● **Brief**:
Check each line of the listing below for the word "Antalya" and say how many lines have it. Nothing else should be written.
□ □ □ □
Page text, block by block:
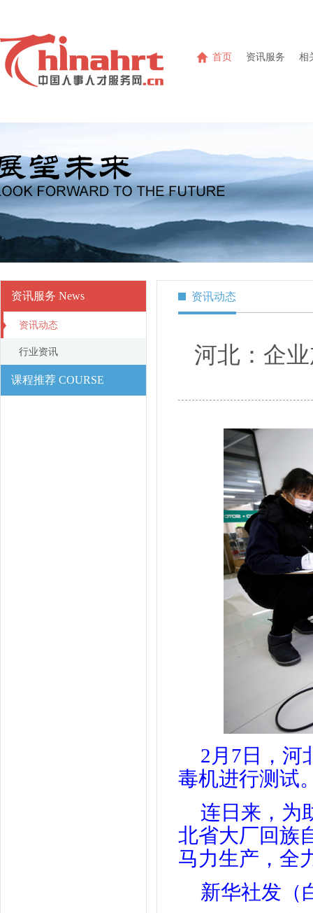
首页 资讯服务 相
资讯服务 News
资讯动态
行业资讯
课程推荐 COURSE
资讯动态
河北：企
2月7日，河
毒机进行测试
连日来，为
北省大厂回族
马力生产，全
新华社发（
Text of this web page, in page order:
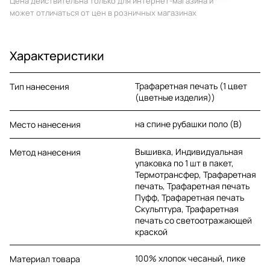
может отличаться от цен в розничных магазинах
Характеристики
Тип нанесения
Трафаретная печать (1 цвет
(цветные изделия))
Место нанесения на спине рубашки поло (B)
Метод нанесения
Вышивка, Индивидуальная
упаковка по 1 шт в пакет,
Термотрансфер, Трафаретная
печать, Трафаретная печать
Пуфф, Трафаретная печать
Скульптура, Трафаретная
печать со светоотражающей
краской
Материал товара 100% хлопок чесаный, пике
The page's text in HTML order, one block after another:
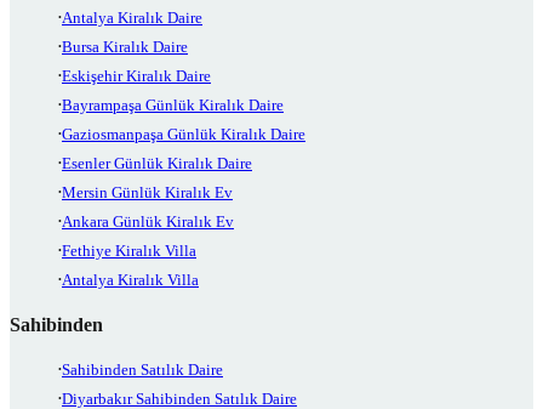
Antalya Kiralık Daire
Bursa Kiralık Daire
Eskişehir Kiralık Daire
Bayrampaşa Günlük Kiralık Daire
Gaziosmanpaşa Günlük Kiralık Daire
Esenler Günlük Kiralık Daire
Mersin Günlük Kiralık Ev
Ankara Günlük Kiralık Ev
Fethiye Kiralık Villa
Antalya Kiralık Villa
Sahibinden
Sahibinden Satılık Daire
Diyarbakır Sahibinden Satılık Daire
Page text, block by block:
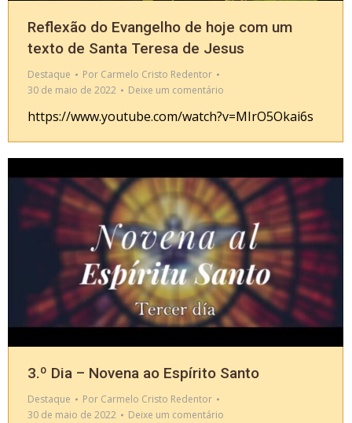
Reflexão do Evangelho de hoje com um
texto de Santa Teresa de Jesus
Destaque Por Carmelo Cristo Redentor
30 de maio de 2022
Deixe um comentário
https://www.youtube.com/watch?v=MIrO5Okai6s
3.º Dia – Novena ao Espírito Santo
Destaque Por Carmelo Cristo Redentor
30 de maio de 2022
Deixe um comentário
□ □ □ □
● **The completed task**:
2